Question

Find the value of $\sin \left( {{15}^{\circ }} \right)$ ?

Answer 1

Hint: For answering this question we will write the $\sin \left( {{15}^{\circ }} \right)$ in forms of different angles whose values are predetermined and use them to derive its value. We can write it as $\sin \left( {{15}^{\circ }} \right)=\sin \left( {{45}^{\circ }}-{{30}^{\circ }} \right)$ and can use the formulae $\sin \left( A-B \right)=\sin A\cos B-\cos A\sin B$ .

Complete step-by-step answer:
Let us consider the given expression from the question $\sin \left( {{15}^{\circ }} \right)$ and simply write this as $\sin \left( {{45}^{\circ }}-{{30}^{\circ }} \right)$ .
Now let us use the formulae that we have learnt from the basic concepts it is $\sin \left( A-B \right)=\sin A\cos B-\cos A\sin B$ .
After applying this we will have $\sin \left( {{45}^{\circ }}-{{30}^{\circ }} \right)=\sin \left( {{45}^{\circ }} \right)\cos \left( {{30}^{\circ }} \right)-\cos \left( {{45}^{\circ }} \right)\sin \left( {{30}^{\circ }} \right)$ .
As we know the values of these angles from the trigonometric ratios table. The values are respectively $\sin \left( {{45}^{\circ }} \right)=\dfrac{1}{\sqrt{2}}$ , $\cos \left( {{45}^{\circ }} \right)=\dfrac{1}{\sqrt{2}}$ , $\sin \left( {{30}^{\circ }} \right)=\dfrac{1}{2}$ and $\cos \left( {{30}^{\circ }} \right)=\dfrac{\sqrt{3}}{2}$ .
After substituting these values we will have $\sin \left( {{45}^{\circ }}-{{30}^{\circ }} \right)=\left( \dfrac{1}{\sqrt{2}} \right)\left( \dfrac{\sqrt{3}}{2} \right)-\left( \dfrac{1}{\sqrt{2}} \right)\left( \dfrac{1}{2} \right)$ .
Now we will simplify this expression, after simplifying we will have $\sin \left( {{45}^{\circ }}-{{30}^{\circ }} \right)=\left( \dfrac{\sqrt{3}}{2\sqrt{2}} \right)-\left( \dfrac{1}{2\sqrt{2}} \right)$ .
By further simplifying this expression we will have $\sin \left( {{45}^{\circ }}-{{30}^{\circ }} \right)=\dfrac{\sqrt{3}-1}{2\sqrt{2}}$ .
Now we have a conclusion that the value of $\sin \left( {{15}^{\circ }} \right)$ is $\dfrac{\sqrt{3}-1}{2\sqrt{2}}$ .

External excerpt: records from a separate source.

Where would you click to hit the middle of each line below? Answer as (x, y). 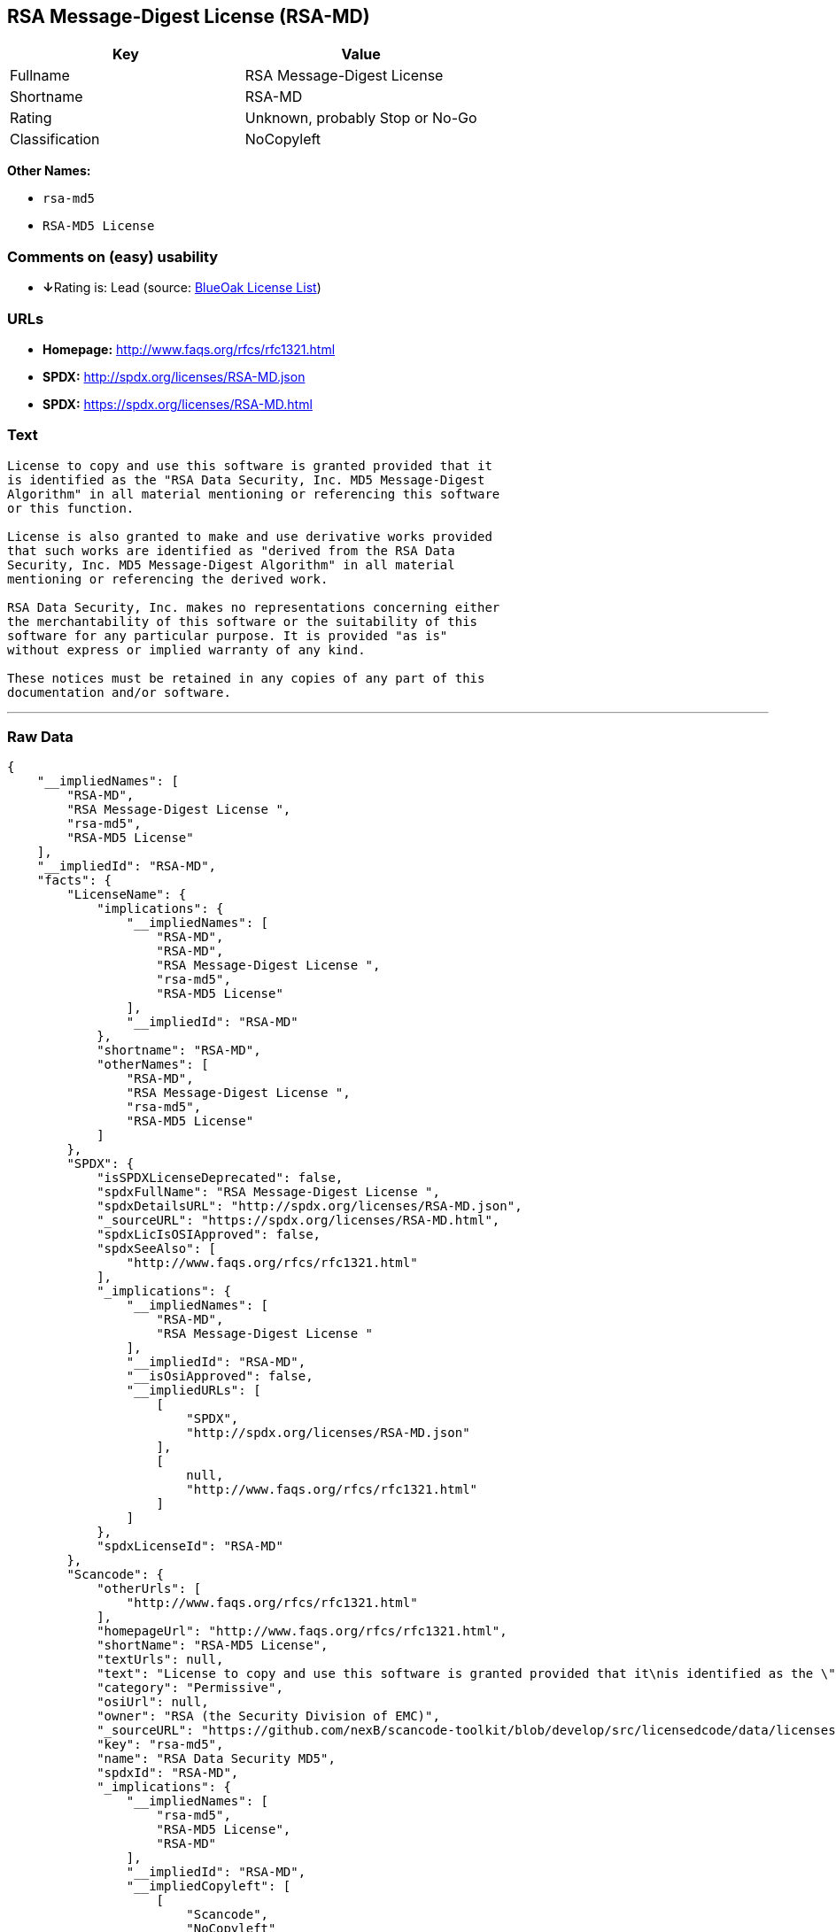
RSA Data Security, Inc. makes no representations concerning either (254, 607)
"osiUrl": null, (153, 1702)
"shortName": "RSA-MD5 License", (213, 1646)
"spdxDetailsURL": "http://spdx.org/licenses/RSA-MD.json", (310, 1206)
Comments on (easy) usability (113, 256)
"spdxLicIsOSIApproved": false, (209, 1235)
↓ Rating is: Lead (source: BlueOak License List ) (182, 288)
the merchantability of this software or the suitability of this (243, 621)
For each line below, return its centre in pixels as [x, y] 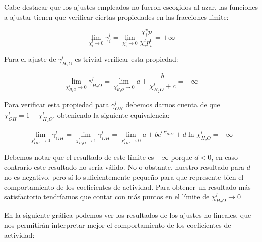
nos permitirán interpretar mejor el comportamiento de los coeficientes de [118, 225]
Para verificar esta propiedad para [57, 104]
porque [182, 157]
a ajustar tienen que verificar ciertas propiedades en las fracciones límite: [116, 16]
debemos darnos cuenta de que [173, 104]
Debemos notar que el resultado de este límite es [79, 157]
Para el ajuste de [30, 59]
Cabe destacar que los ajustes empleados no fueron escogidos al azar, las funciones [131, 7]
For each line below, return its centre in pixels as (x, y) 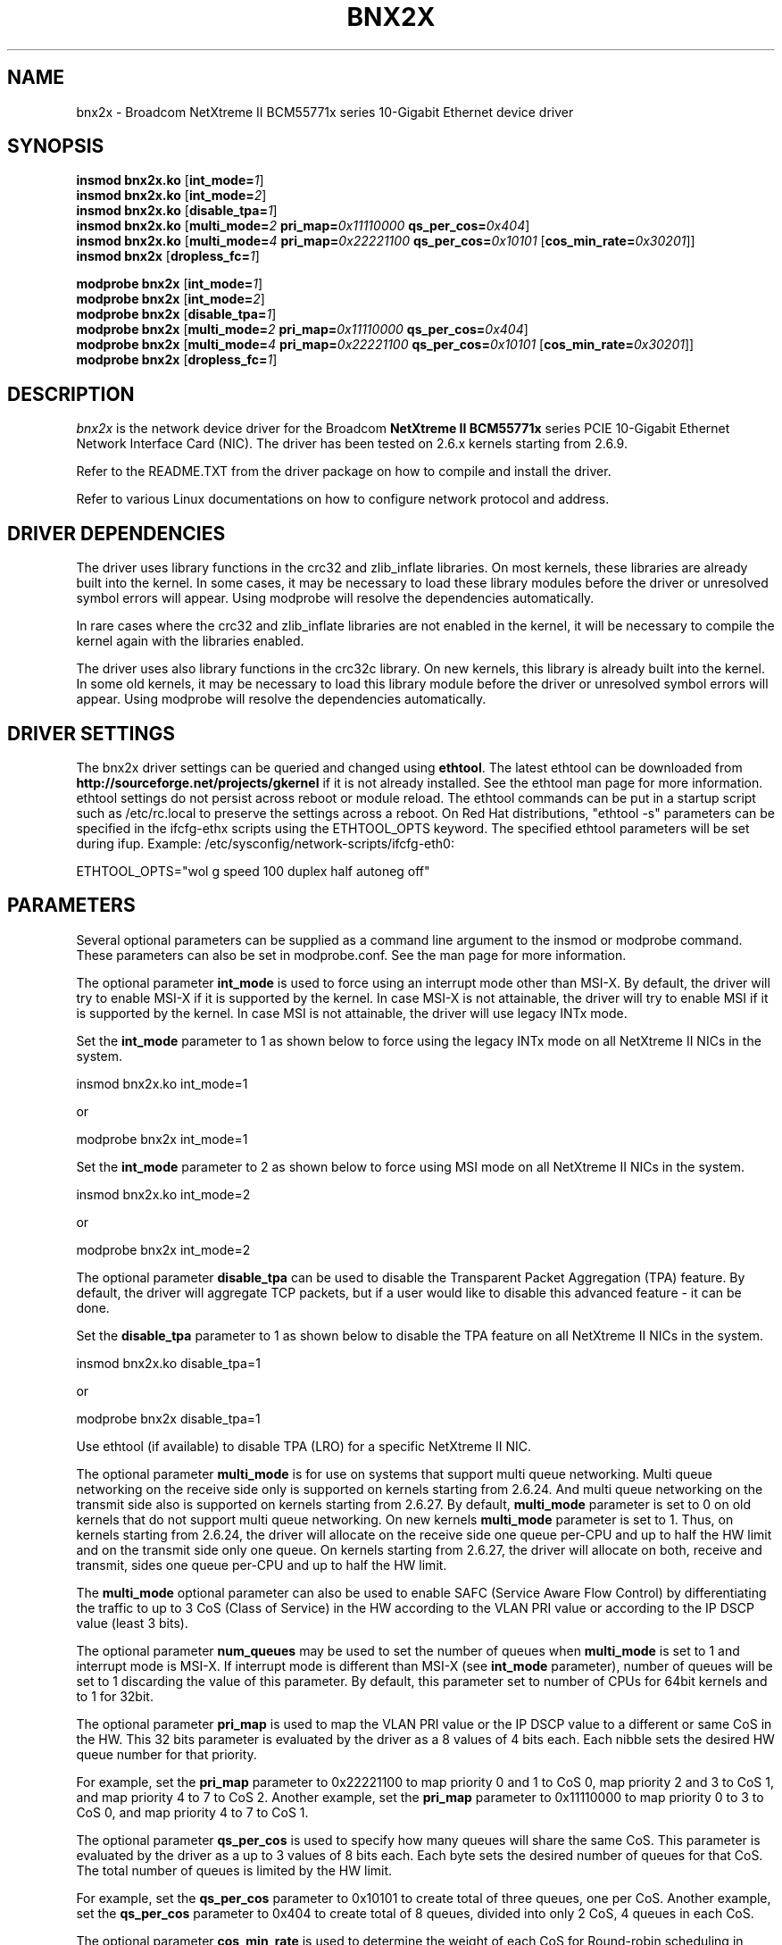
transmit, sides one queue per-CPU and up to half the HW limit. (262, 1565)
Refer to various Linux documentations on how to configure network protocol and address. (343, 499)
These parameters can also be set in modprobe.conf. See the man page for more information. (351, 955)
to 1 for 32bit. (115, 1696)
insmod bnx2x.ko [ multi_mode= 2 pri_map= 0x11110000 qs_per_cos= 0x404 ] (303, 226)
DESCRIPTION (71, 394)
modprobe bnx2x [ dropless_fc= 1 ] (177, 360)
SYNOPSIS (56, 146)
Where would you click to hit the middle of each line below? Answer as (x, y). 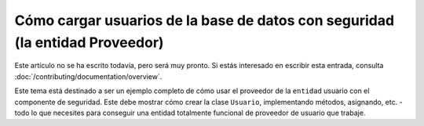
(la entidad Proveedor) (89, 42)
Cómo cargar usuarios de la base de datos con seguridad (205, 20)
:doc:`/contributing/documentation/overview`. (88, 76)
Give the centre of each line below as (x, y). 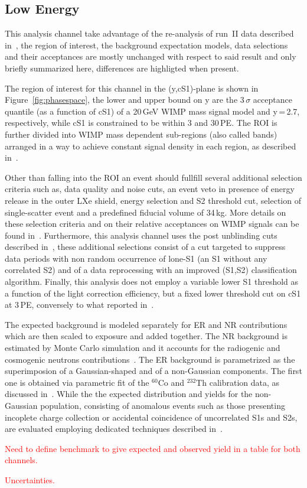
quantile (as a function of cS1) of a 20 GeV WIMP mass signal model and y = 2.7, (152, 111)
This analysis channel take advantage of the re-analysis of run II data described (149, 33)
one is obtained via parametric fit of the (77, 382)
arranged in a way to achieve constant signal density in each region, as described (151, 146)
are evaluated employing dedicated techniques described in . (114, 429)
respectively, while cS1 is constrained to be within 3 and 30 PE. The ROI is (141, 123)
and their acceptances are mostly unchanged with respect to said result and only (151, 56)
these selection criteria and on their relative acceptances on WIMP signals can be (152, 224)
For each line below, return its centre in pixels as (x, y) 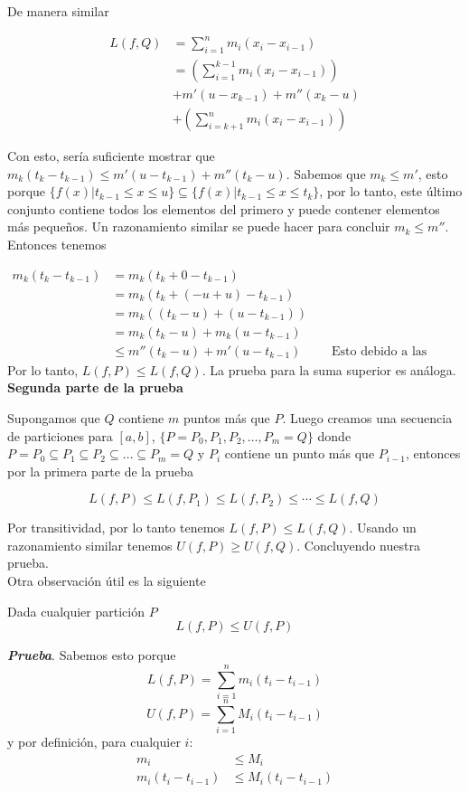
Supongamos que (54, 417)
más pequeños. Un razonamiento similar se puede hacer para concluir (199, 226)
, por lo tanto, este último (391, 191)
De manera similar (58, 11)
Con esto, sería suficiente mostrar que (111, 156)
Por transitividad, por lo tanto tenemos (116, 528)
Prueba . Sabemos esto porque (92, 655)
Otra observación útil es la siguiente (107, 581)
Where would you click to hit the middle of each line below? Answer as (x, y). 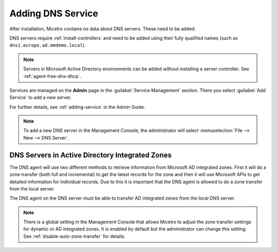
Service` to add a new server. (41, 98)
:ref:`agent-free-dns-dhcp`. (52, 76)
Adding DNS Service (54, 13)
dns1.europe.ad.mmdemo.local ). (47, 45)
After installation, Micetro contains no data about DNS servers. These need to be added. (103, 29)
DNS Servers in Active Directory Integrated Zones (91, 155)
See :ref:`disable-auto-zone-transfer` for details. (74, 236)
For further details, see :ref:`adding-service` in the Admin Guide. (77, 107)
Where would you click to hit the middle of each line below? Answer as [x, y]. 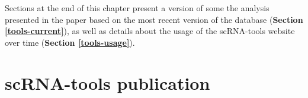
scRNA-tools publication [108, 82]
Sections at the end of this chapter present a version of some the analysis [137, 8]
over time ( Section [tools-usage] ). [70, 42]
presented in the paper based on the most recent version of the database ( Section [154, 19]
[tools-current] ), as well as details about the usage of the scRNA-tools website [150, 31]
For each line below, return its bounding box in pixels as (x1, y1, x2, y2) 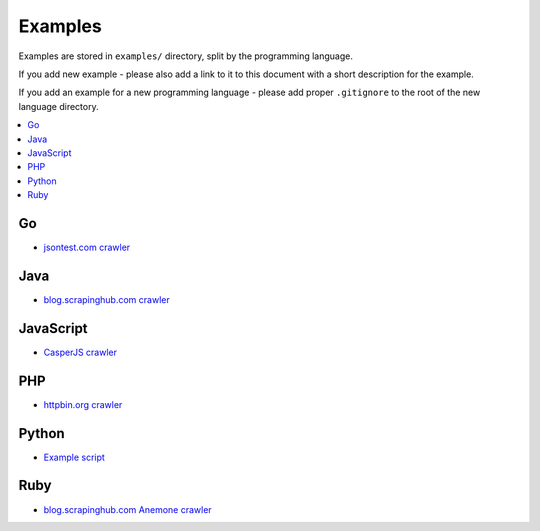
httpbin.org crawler (43, 398, 123, 410)
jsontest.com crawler (43, 241, 131, 253)
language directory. (18, 100, 99, 112)
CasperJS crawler (43, 346, 118, 358)
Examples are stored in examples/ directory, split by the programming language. (18, 50, 354, 62)
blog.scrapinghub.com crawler (43, 293, 170, 305)
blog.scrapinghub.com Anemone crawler (43, 503, 212, 515)
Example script (43, 451, 105, 463)
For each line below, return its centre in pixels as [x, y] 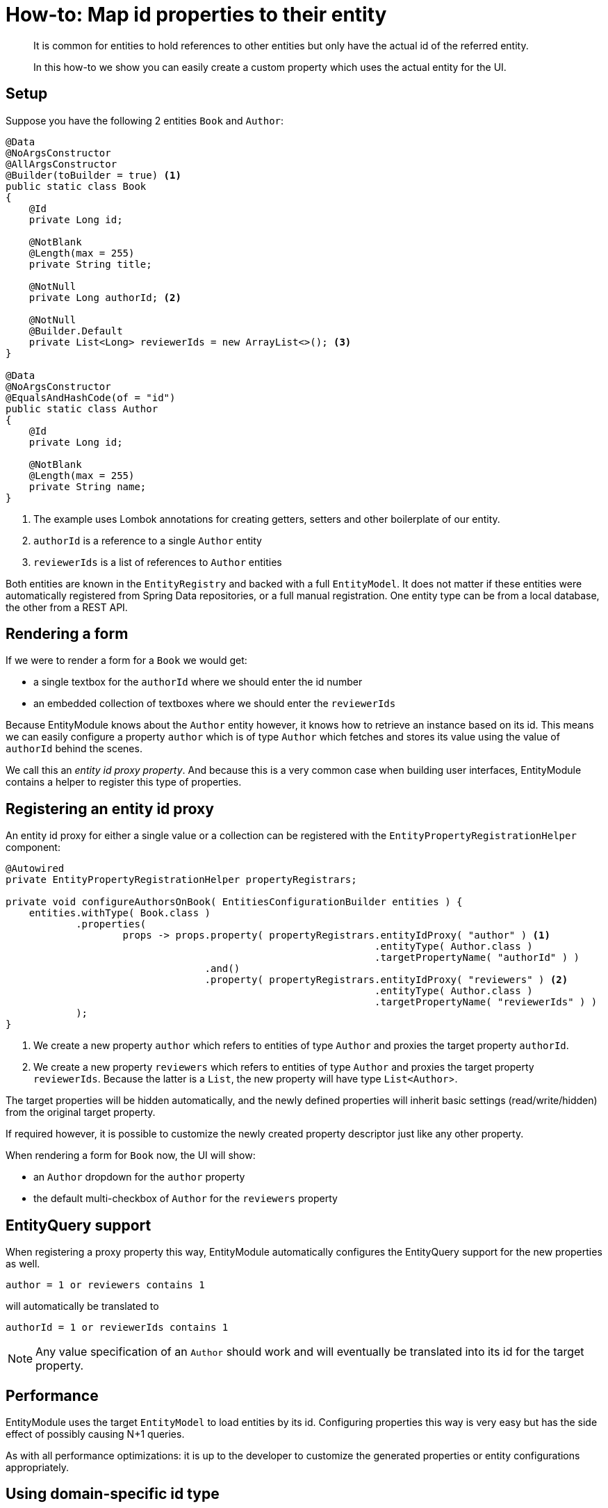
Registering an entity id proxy [110, 809]
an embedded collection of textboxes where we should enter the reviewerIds [215, 704]
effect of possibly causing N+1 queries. [95, 1434]
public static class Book [76, 186]
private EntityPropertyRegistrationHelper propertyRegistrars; [181, 880]
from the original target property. [81, 1112]
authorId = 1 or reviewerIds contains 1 [117, 1328]
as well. [23, 1264]

Note: This question can be solved in another way that is by simply write it as $\sin \left( {{15}^{\circ }} \right)=\sin \left( \dfrac{{{30}^{\circ }}}{2} \right)$ . The formulae that we can use here is $\sin \left( \dfrac{A}{2} \right)=\sqrt{\dfrac{1-\cos A}{2}}$ . By applying this formulae we will have $\sin \left( \dfrac{{{30}^{\circ }}}{2} \right)=\sqrt{\dfrac{1-\cos \left( {{30}^{\circ }} \right)}{2}}$ . By substituting the value $\cos \left( {{30}^{\circ }} \right)=\dfrac{\sqrt{3}}{2}$ we will have $\sin \left( {{15}^{\circ }} \right)=\sqrt{\dfrac{1-\dfrac{\sqrt{3}}{2}}{2}}$ . By simplifying this we will have $\sin \left( {{15}^{\circ }} \right)=\sqrt{\dfrac{2-\sqrt{3}}{4}}=\dfrac{\sqrt{2-\sqrt{3}}}{2}$ . Let us multiply and divide it with $\sqrt{2}$ after that we will have $\sin \left( {{15}^{\circ }} \right)=\dfrac{\sqrt{4-2\sqrt{3}}}{2\sqrt{2}}$ . If we observe we can say ${{\left( \sqrt{3}-1 \right)}^{2}}=\left( 4-2\sqrt{3} \right)$ so we can write $\sin \left( {{15}^{\circ }} \right)=\dfrac{\sqrt{{{\left( \sqrt{3}-1 \right)}^{2}}}}{2\sqrt{2}}=\dfrac{\sqrt{3}-1}{2\sqrt{2}}$ . We have same answers in both the cases. So any one method can be used.